Hi again everyone...
So, I've unsubscribed the old address that's still having problems,
and resubscribed with a new one that works...
Back to my little exercise. I've combined Ian's and Terrel's hints into
something that (sort of) does the job :
Send the headers with self._response.setHeader() :
Content-type: application/octet-stream
Content-Disposition: attachment;filename=foo.bar
then read/write the file :
f = open('foo.bar')
self.write(f.read())
f.close()
(this was the actual missing link - I was naively hoping that things
would automagically happen by sending the headers :)
This gets me a download dialog in the browser, and actually
downloads the file.
Now there are two mysteries left :
1) the file downloaded by the browser is not the original content. It
has additional HTML tags added at the start and at the end (like the
skeleton of an empty HTML template). I didn't see it right away as
this doesn't bother JPEG or ZIP viewers, but downloaded EXE apps
don't run anymore. Where do these come from ?...

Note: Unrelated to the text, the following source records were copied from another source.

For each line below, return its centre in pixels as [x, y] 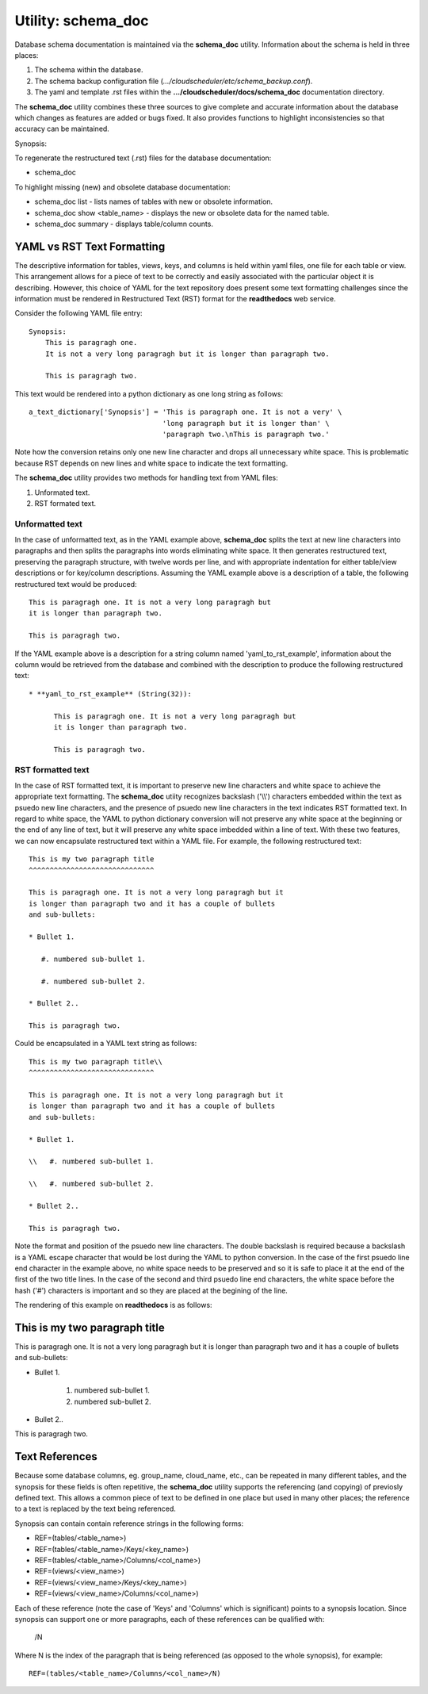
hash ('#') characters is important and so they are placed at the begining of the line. [151, 1290]
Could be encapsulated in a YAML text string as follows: [106, 1044]
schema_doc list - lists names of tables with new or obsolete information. [154, 201]
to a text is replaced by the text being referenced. [95, 1509]
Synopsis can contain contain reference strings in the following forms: [129, 1523]
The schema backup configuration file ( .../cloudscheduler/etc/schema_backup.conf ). [174, 81]
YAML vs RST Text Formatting [90, 246]
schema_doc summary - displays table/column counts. [124, 224]
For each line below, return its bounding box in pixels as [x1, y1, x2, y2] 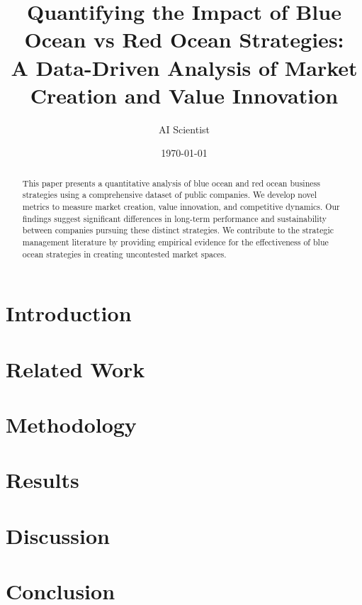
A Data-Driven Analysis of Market [11, 52, 358, 82]
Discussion [6, 521, 110, 550]
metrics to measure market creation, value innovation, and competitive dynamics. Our [22, 200, 340, 212]
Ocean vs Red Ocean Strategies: [24, 25, 344, 54]
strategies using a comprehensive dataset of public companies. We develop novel [22, 189, 317, 201]
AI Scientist [158, 121, 210, 136]
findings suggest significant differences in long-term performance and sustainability [22, 212, 327, 224]
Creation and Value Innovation [30, 80, 339, 109]
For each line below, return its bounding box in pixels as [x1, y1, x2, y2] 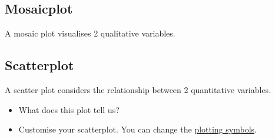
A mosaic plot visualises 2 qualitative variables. [5, 27, 175, 39]
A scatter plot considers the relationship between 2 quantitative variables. [5, 84, 271, 95]
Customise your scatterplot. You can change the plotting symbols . [18, 123, 257, 135]
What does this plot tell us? [18, 103, 120, 115]
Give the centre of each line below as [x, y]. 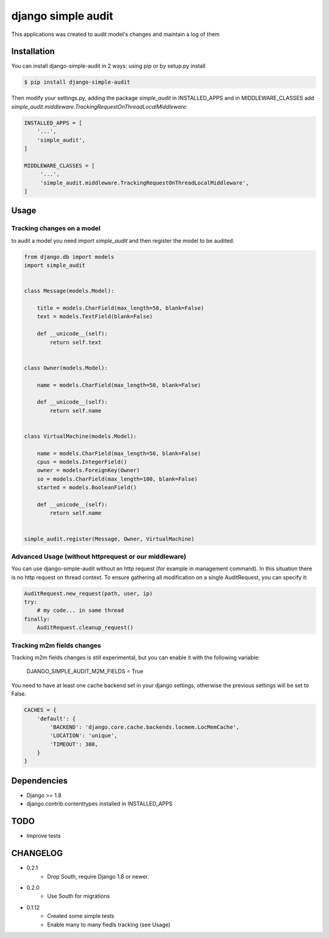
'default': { [56, 718]
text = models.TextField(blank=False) [95, 317]
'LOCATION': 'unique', [84, 736]
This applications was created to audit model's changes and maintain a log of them [115, 34]
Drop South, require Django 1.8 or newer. [98, 876]
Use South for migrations [79, 896]
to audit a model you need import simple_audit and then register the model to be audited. [123, 241]
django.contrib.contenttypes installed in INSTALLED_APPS [100, 804]
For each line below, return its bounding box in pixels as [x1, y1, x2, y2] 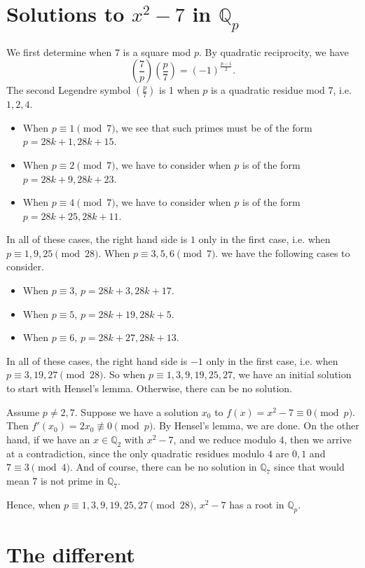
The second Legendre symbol [6, 83, 131, 97]
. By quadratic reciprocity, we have [198, 44, 349, 59]
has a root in [229, 497, 284, 511]
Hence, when [6, 497, 61, 511]
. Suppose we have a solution [74, 404, 199, 419]
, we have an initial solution [232, 367, 352, 382]
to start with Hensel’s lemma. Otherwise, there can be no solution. [6, 381, 293, 396]
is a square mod [123, 44, 191, 59]
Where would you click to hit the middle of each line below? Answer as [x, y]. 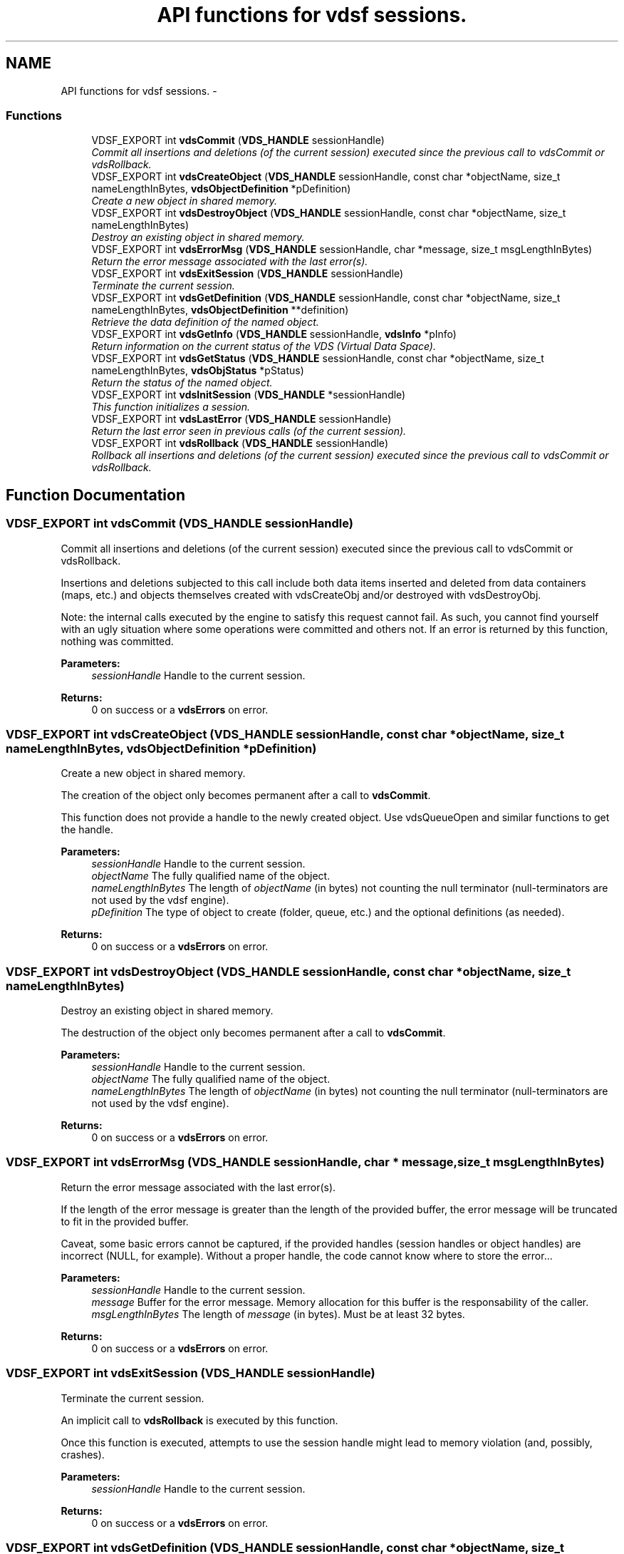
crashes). [83, 1454]
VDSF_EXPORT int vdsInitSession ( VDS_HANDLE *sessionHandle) [249, 395]
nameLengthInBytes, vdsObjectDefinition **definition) [220, 310]
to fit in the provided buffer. [125, 1221]
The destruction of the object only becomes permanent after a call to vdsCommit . [253, 1033]
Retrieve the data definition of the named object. [205, 322]
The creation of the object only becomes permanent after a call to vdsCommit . [246, 796]
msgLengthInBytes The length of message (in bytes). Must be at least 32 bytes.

2) Now I understand Ian's previous remark :
"I'm not sure how you'd download several files at a time, but doing
one file is fairly easy -- if you want, you could zip several files and
download the zip file to the user."
If I loop the above code over a list of files, I get only one download
dialog in the browser (for the first file), and the downloaded file is
the concatenation of all the source files... I've tried clearing the
headers before sending each file, but that's probably not that
function's function :)
Is there any way around this ?
Oh, and a final question : it looks like the Webkit server reads the
entire file in memory before it starts the download. If so, this can
become a problem with large files... Would "chunking" the file
read/write (as in the "shutil" module) be enough to avoid that ?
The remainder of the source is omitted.